▶ _Task details_:
Copy the lines below as they are; omit the images they contain.
BEGIN Dataset excerpts
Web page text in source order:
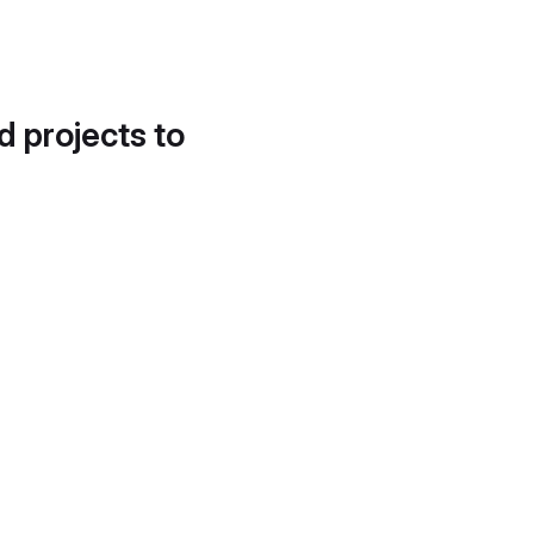
projects to
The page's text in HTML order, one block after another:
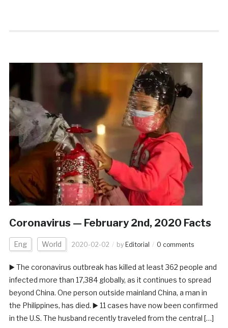
Coronavirus — February 2nd, 2020 Facts
Eng World 2020-02-02 by Editorial 0 comments
▶️ The coronavirus outbreak has killed at least 362 people and
infected more than 17,384 globally, as it continues to spread
beyond China. One person outside mainland China, a man in
the Philippines, has died. ▶️ 11 cases have now been confirmed
in the U.S. The husband recently traveled from the central […]
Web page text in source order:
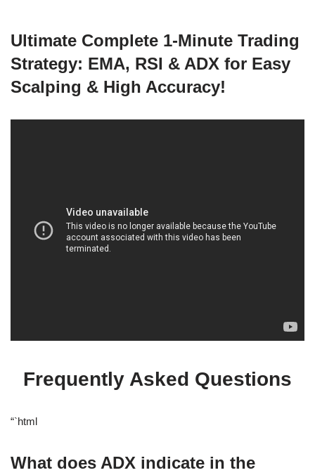
Ultimate Complete 1-Minute Trading
Strategy: EMA, RSI & ADX for Easy
Scalping & High Accuracy!
Frequently Asked Questions
“`html
What does ADX indicate in the
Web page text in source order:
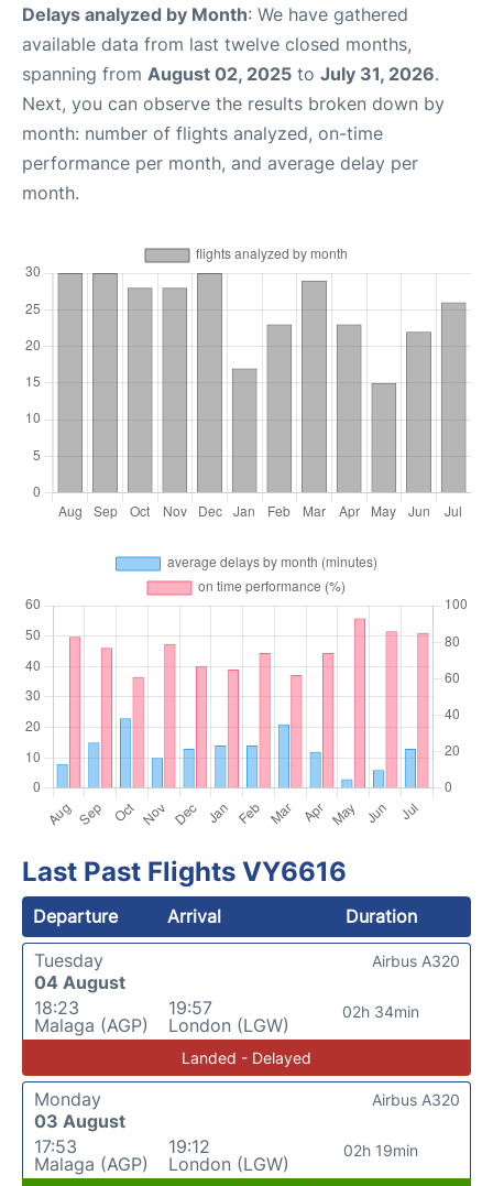
Delays analyzed by Month: We have gathered
available data from last twelve closed months,
spanning from August 02, 2025 to July 31, 2026.
Next, you can observe the results broken down by
month: number of flights analyzed, on-time
performance per month, and average delay per
month.
Last Past Flights VY6616
Departure Arrival
Duration
Tuesday
04 August
18:23
Malaga (AGP)
19:57
London (LGW)
02h 34min
Airbus A320
Landed - Delayed
Monday
03 August
17:53
Malaga (AGP)
19:12
London (LGW)
02h 19min
Airbus A320
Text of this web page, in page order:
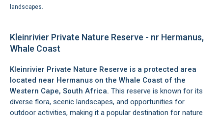
landscapes.
Kleinrivier Private Nature Reserve - nr Hermanus,
Whale Coast
Kleinrivier Private Nature Reserve is a protected area
located near Hermanus on the Whale Coast of the
Western Cape, South Africa. This reserve is known for its
diverse flora, scenic landscapes, and opportunities for
outdoor activities, making it a popular destination for nature
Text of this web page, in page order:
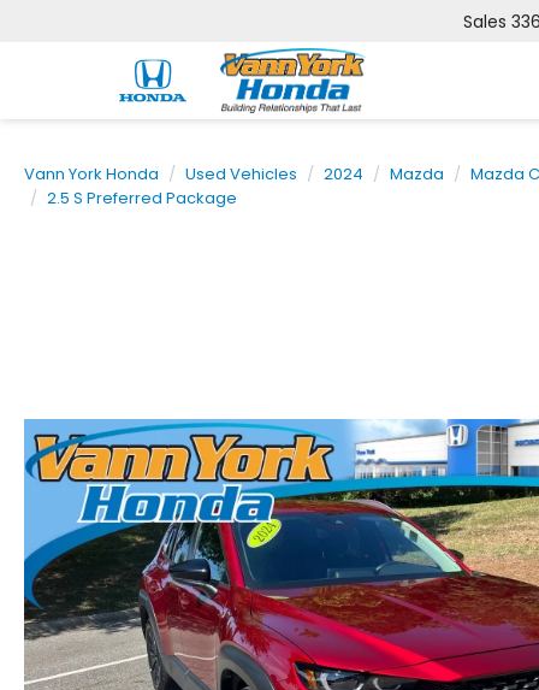
Sales
Vann York Honda Used Vehicles 2024 Mazda
Mazda
2.5 S Preferred Package
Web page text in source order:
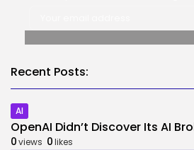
END Dataset excerpts
▶ _Expected answer_:
Web page text in source order:
projects to
The page's text in HTML order, one block after another:
Coronavirus — February 2nd, 2020 Facts
Eng World 2020-02-02 by Editorial 0 comments
▶️ The coronavirus outbreak has killed at least 362 people and
infected more than 17,384 globally, as it continues to spread
beyond China. One person outside mainland China, a man in
the Philippines, has died. ▶️ 11 cases have now been confirmed
in the U.S. The husband recently traveled from the central […]
Web page text in source order:
Ultimate Complete 1-Minute Trading
Strategy: EMA, RSI & ADX for Easy
Scalping & High Accuracy!
Frequently Asked Questions
“`html
What does ADX indicate in the
Web page text in source order:
Delays analyzed by Month: We have gathered
available data from last twelve closed months,
spanning from August 02, 2025 to July 31, 2026.
Next, you can observe the results broken down by
month: number of flights analyzed, on-time
performance per month, and average delay per
month.
Last Past Flights VY6616
Departure Arrival
Duration
Tuesday
04 August
18:23
Malaga (AGP)
19:57
London (LGW)
02h 34min
Airbus A320
Landed - Delayed
Monday
03 August
17:53
Malaga (AGP)
19:12
London (LGW)
02h 19min
Airbus A320
Text of this web page, in page order:
landscapes.
Kleinrivier Private Nature Reserve - nr Hermanus,
Whale Coast
Kleinrivier Private Nature Reserve is a protected area
located near Hermanus on the Whale Coast of the
Western Cape, South Africa. This reserve is known for its
diverse flora, scenic landscapes, and opportunities for
outdoor activities, making it a popular destination for nature
Text of this web page, in page order:
Sales
Vann York Honda Used Vehicles 2024 Mazda
Mazda
2.5 S Preferred Package
Web page text in source order:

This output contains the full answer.